:: Information supplied ::

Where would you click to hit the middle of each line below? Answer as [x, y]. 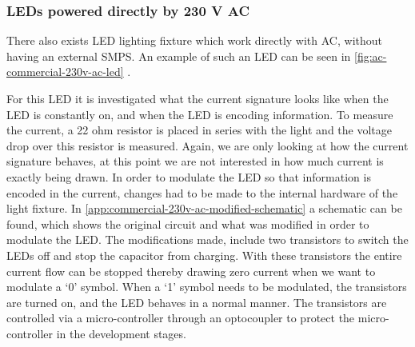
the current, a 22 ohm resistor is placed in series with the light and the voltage [199, 130]
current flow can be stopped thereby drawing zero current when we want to [191, 271]
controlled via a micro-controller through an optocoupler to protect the [181, 318]
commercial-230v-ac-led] [65, 72]
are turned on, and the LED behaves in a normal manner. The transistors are [197, 302]
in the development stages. [121, 333]
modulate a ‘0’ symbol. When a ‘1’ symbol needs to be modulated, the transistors [207, 287]
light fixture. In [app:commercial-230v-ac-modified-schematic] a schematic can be [204, 208]
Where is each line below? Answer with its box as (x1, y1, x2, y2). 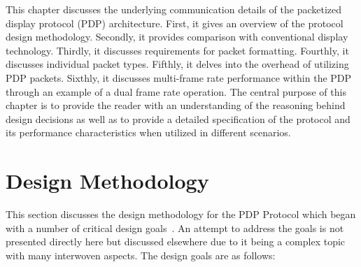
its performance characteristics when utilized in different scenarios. (6, 125, 291, 140)
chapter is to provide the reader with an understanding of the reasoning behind (6, 98, 346, 113)
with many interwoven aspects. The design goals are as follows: (6, 247, 276, 262)
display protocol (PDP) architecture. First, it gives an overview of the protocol (6, 15, 344, 30)
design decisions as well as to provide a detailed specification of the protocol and (6, 111, 351, 126)
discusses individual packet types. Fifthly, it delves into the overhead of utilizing (6, 57, 349, 71)
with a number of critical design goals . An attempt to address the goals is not (6, 220, 344, 235)
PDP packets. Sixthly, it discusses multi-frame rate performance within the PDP (6, 70, 352, 85)
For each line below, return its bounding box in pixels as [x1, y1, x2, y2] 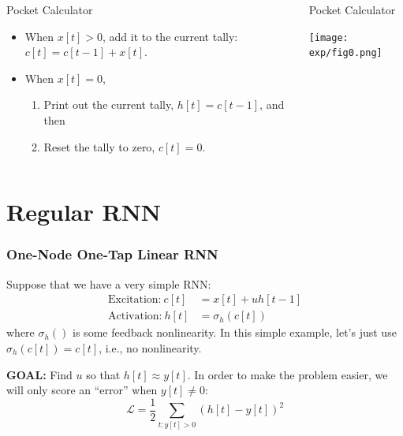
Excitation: [108, 294, 162, 306]
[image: [308, 32, 349, 43]
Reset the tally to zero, [43, 138, 155, 155]
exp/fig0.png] [308, 47, 382, 59]
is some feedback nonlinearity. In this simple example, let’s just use [73, 324, 397, 341]
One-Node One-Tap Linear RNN [6, 244, 218, 264]
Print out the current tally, [43, 96, 174, 113]
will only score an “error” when [6, 382, 158, 398]
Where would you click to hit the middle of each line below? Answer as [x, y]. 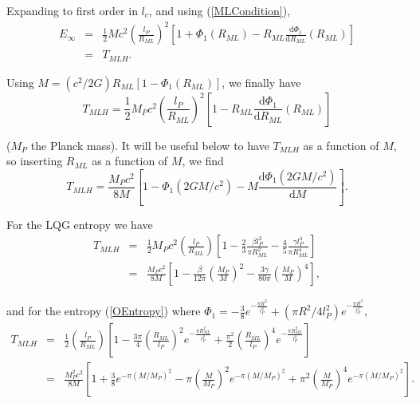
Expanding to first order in [72, 10]
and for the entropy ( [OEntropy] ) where [104, 311]
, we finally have [261, 82]
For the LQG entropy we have [80, 224]
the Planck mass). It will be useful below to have [150, 145]
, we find [203, 161]
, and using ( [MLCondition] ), [220, 10]
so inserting [35, 161]
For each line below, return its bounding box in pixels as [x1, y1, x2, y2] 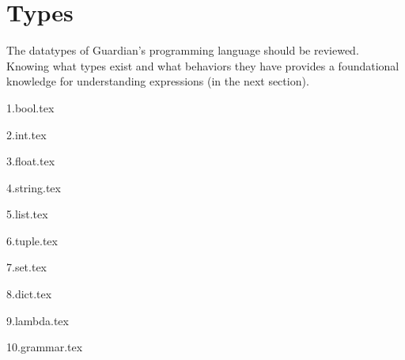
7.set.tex [6, 259, 47, 275]
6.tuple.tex [6, 232, 58, 248]
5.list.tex [6, 206, 48, 222]
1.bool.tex [6, 99, 55, 116]
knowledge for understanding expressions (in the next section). [6, 73, 309, 89]
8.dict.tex [6, 286, 52, 302]
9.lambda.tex [6, 312, 69, 328]
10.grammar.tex [6, 339, 83, 355]
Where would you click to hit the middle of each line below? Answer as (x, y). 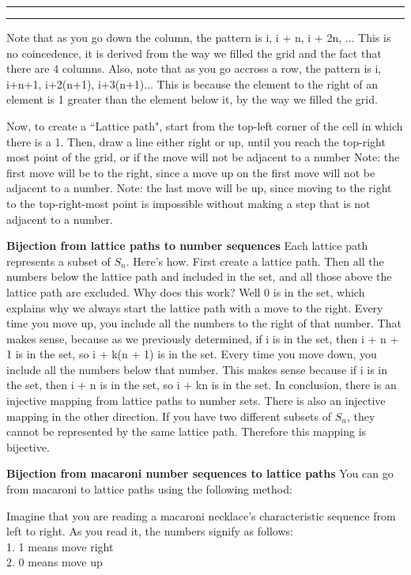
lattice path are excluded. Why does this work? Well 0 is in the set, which (186, 291)
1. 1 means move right (60, 546)
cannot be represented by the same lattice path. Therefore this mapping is (187, 431)
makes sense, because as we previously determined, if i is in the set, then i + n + (203, 338)
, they (361, 416)
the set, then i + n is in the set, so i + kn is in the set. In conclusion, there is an (202, 385)
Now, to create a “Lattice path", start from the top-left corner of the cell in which (205, 125)
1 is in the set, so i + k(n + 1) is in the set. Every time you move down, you (192, 354)
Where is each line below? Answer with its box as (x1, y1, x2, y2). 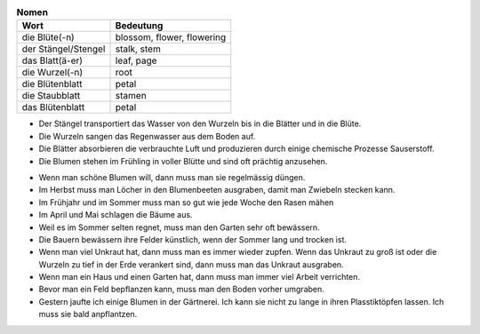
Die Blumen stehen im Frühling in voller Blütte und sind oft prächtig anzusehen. (38, 155, 328, 166)
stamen (115, 90, 147, 102)
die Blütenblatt (21, 78, 84, 91)
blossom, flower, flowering (115, 31, 227, 44)
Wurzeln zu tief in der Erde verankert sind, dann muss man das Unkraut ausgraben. (38, 258, 344, 270)
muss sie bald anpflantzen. (38, 309, 138, 320)
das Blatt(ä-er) (21, 54, 84, 67)
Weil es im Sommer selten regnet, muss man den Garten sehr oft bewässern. (38, 222, 320, 233)
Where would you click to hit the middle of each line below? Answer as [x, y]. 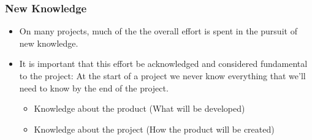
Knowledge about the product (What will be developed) [139, 108]
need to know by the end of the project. [94, 87]
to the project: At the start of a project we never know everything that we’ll [162, 76]
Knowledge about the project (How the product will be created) [154, 129]
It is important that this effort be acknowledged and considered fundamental [163, 64]
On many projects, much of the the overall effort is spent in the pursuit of [158, 31]
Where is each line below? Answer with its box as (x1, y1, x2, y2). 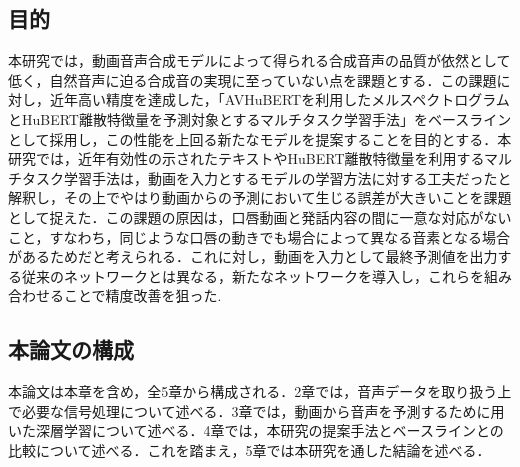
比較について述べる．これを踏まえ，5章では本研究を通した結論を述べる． (8, 439, 491, 460)
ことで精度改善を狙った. (63, 285, 222, 306)
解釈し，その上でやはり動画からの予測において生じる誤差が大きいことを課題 (8, 187, 512, 208)
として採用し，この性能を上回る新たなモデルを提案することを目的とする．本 (8, 128, 512, 149)
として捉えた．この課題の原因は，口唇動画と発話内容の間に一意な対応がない (8, 206, 512, 227)
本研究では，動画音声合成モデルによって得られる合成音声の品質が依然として (8, 50, 511, 71)
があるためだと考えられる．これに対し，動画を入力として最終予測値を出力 (8, 246, 498, 267)
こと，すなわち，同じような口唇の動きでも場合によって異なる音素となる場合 (8, 226, 510, 247)
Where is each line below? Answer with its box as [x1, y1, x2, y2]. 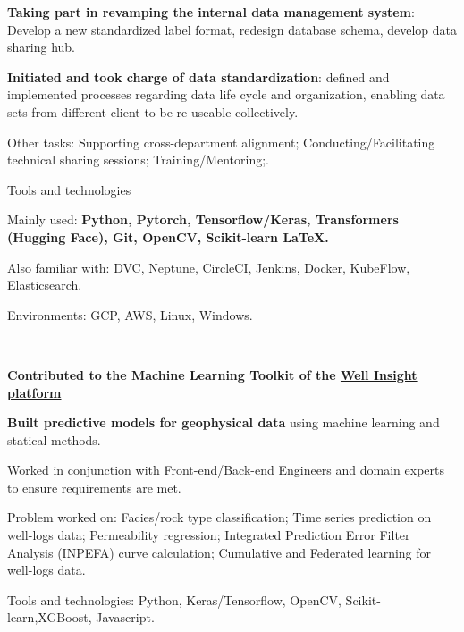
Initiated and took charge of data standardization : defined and [7, 67, 390, 86]
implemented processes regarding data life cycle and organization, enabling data [7, 85, 445, 104]
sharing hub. [7, 38, 75, 56]
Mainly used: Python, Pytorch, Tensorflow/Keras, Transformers [7, 210, 399, 229]
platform [7, 383, 62, 401]
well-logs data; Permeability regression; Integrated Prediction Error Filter [7, 526, 410, 544]
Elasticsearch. [7, 275, 82, 294]
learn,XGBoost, [7, 608, 92, 627]
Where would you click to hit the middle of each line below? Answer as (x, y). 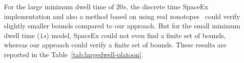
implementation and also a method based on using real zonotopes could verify (122, 16)
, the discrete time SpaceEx (167, 6)
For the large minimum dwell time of (59, 6)
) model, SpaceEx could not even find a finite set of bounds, (136, 35)
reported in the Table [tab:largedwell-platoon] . (74, 54)
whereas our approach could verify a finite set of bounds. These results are (115, 45)
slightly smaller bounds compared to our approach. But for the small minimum (122, 26)
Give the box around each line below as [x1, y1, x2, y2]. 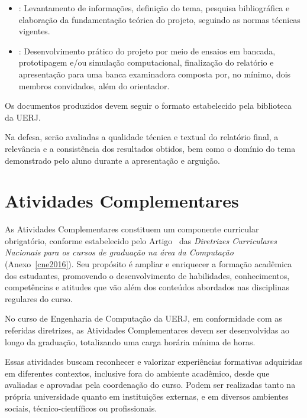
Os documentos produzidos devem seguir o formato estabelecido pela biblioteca [5, 99, 292, 112]
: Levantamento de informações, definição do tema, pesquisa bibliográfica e [18, 2, 290, 14]
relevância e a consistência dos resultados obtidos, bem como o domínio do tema [5, 142, 296, 154]
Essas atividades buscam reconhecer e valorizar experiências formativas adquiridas [5, 355, 303, 368]
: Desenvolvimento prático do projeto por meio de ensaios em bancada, [18, 44, 276, 57]
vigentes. [18, 25, 50, 37]
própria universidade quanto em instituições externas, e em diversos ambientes [5, 390, 289, 402]
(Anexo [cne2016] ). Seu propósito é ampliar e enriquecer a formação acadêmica [5, 258, 292, 270]
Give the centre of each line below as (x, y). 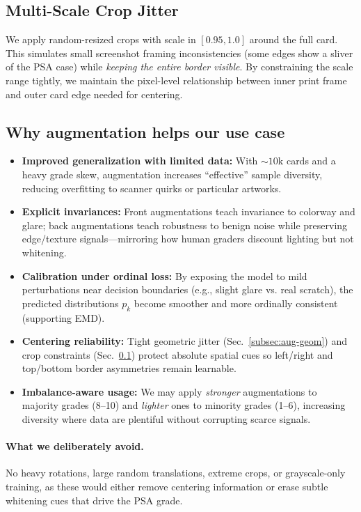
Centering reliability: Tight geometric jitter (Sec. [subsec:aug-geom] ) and (184, 341)
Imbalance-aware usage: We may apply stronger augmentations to (169, 391)
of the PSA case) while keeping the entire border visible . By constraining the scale (179, 67)
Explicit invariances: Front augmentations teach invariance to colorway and (188, 211)
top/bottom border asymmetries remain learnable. (129, 368)
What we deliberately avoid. (75, 446)
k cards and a (307, 161)
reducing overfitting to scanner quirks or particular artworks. (152, 188)
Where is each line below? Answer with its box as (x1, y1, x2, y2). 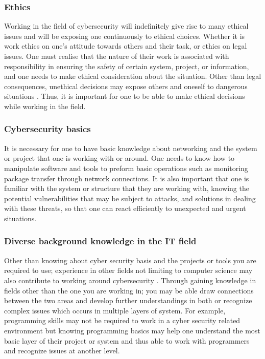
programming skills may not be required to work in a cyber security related (4, 315, 240, 326)
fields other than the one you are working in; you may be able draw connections (4, 285, 254, 295)
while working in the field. (4, 100, 86, 111)
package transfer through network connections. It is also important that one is (4, 173, 249, 183)
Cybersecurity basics (4, 122, 91, 135)
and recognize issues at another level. (4, 345, 120, 356)
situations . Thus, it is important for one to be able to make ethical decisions (4, 91, 245, 101)
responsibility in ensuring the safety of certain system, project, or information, (4, 60, 249, 71)
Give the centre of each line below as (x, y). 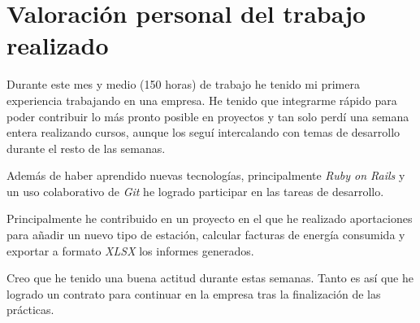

:::

### Task requirements:
Both boundary lines included, write out word for word only the lines above from the one containing "It is important that" to the one containing "SpaceEx (167, 6)", leaving out any pictures.

### Answer space:
It is important that this effort be acknowledged and considered fundamental [163, 64]
On many projects, much of the the overall effort is spent in the pursuit of [158, 31]
Where is each line below? Answer with its box as (x1, y1, x2, y2). 
比較について述べる．これを踏まえ，5章では本研究を通した結論を述べる． (8, 439, 491, 460)
ことで精度改善を狙った. (63, 285, 222, 306)
解釈し，その上でやはり動画からの予測において生じる誤差が大きいことを課題 (8, 187, 512, 208)
として採用し，この性能を上回る新たなモデルを提案することを目的とする．本 (8, 128, 512, 149)
として捉えた．この課題の原因は，口唇動画と発話内容の間に一意な対応がない (8, 206, 512, 227)
本研究では，動画音声合成モデルによって得られる合成音声の品質が依然として (8, 50, 511, 71)
があるためだと考えられる．これに対し，動画を入力として最終予測値を出力 (8, 246, 498, 267)
こと，すなわち，同じような口唇の動きでも場合によって異なる音素となる場合 (8, 226, 510, 247)
Where is each line below? Answer with its box as [x1, y1, x2, y2]. 
Initiated and took charge of data standardization : defined and [7, 67, 390, 86]
implemented processes regarding data life cycle and organization, enabling data [7, 85, 445, 104]
sharing hub. [7, 38, 75, 56]
Mainly used: Python, Pytorch, Tensorflow/Keras, Transformers [7, 210, 399, 229]
platform [7, 383, 62, 401]
well-logs data; Permeability regression; Integrated Prediction Error Filter [7, 526, 410, 544]
Elasticsearch. [7, 275, 82, 294]
learn,XGBoost, [7, 608, 92, 627]
Where would you click to hit the middle of each line below? Answer as (x, y). 
implementation and also a method based on using real zonotopes could verify (122, 16)
, the discrete time SpaceEx (167, 6)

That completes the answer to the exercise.